-------- Dataset records --------

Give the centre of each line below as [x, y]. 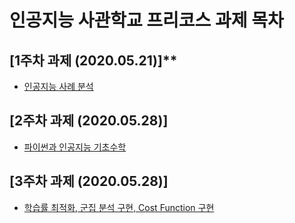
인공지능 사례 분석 [58, 86]
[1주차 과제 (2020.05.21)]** [93, 60]
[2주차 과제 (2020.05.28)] [89, 121]
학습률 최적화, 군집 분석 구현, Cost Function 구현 [119, 207]
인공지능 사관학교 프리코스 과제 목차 [146, 20]
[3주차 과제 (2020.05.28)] [89, 181]
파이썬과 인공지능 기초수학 [75, 147]
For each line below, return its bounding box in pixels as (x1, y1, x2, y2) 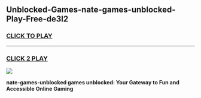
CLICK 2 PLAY (6, 54, 48, 62)
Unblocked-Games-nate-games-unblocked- (6, 5, 176, 15)
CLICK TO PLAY (6, 32, 53, 40)
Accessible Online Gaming (6, 85, 74, 92)
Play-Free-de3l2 (6, 14, 69, 24)
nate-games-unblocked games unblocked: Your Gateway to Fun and (6, 78, 179, 86)
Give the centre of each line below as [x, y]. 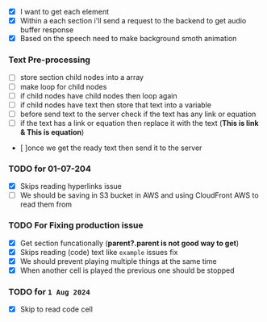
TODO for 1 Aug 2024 [49, 291]
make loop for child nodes [63, 86]
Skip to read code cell [56, 309]
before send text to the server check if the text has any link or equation [138, 114]
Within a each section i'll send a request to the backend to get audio [133, 21]
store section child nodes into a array [81, 77]
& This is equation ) [52, 132]
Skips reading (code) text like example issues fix [99, 252]
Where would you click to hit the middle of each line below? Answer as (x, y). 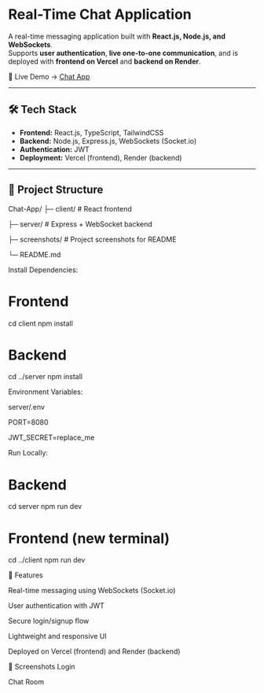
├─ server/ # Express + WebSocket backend (81, 224)
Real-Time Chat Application (100, 15)
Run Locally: (28, 453)
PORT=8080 (28, 422)
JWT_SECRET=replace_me (51, 437)
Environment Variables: (46, 392)
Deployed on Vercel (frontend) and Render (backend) (94, 651)
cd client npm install (40, 323)
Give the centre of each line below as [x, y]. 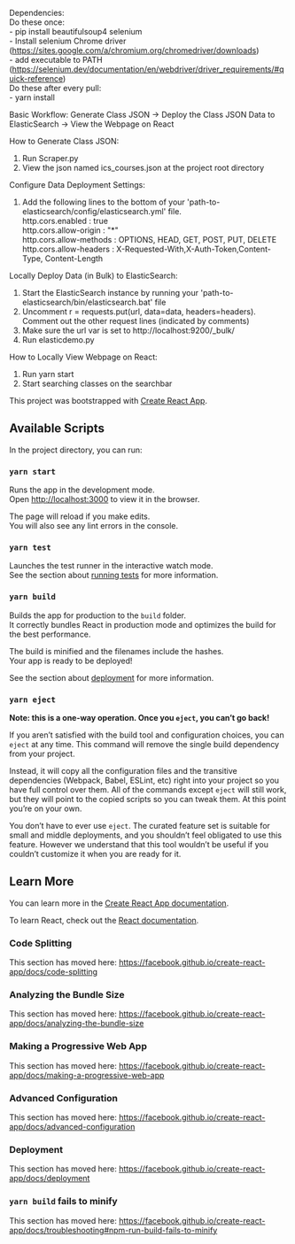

--------

(Exercise requirements):
Pictures in the entries do not go into the copy. Print only the lines starting at the one containing "Accessible Online Gaming (6, 85, 74, 92)" and ending at the one containing "Environment Variables: (46, 392)", exactly as they appear.

(Solution for this problem):
Accessible Online Gaming (6, 85, 74, 92)
Play-Free-de3l2 (6, 14, 69, 24)
nate-games-unblocked games unblocked: Your Gateway to Fun and (6, 78, 179, 86)
Give the centre of each line below as [x, y]. 
TODO for 1 Aug 2024 [49, 291]
make loop for child nodes [63, 86]
Skip to read code cell [56, 309]
before send text to the server check if the text has any link or equation [138, 114]
Within a each section i'll send a request to the backend to get audio [133, 21]
store section child nodes into a array [81, 77]
& This is equation ) [52, 132]
Skips reading (code) text like example issues fix [99, 252]
Where would you click to hit the middle of each line below? Answer as (x, y). 
├─ server/ # Express + WebSocket backend (81, 224)
Real-Time Chat Application (100, 15)
Run Locally: (28, 453)
PORT=8080 (28, 422)
JWT_SECRET=replace_me (51, 437)
Environment Variables: (46, 392)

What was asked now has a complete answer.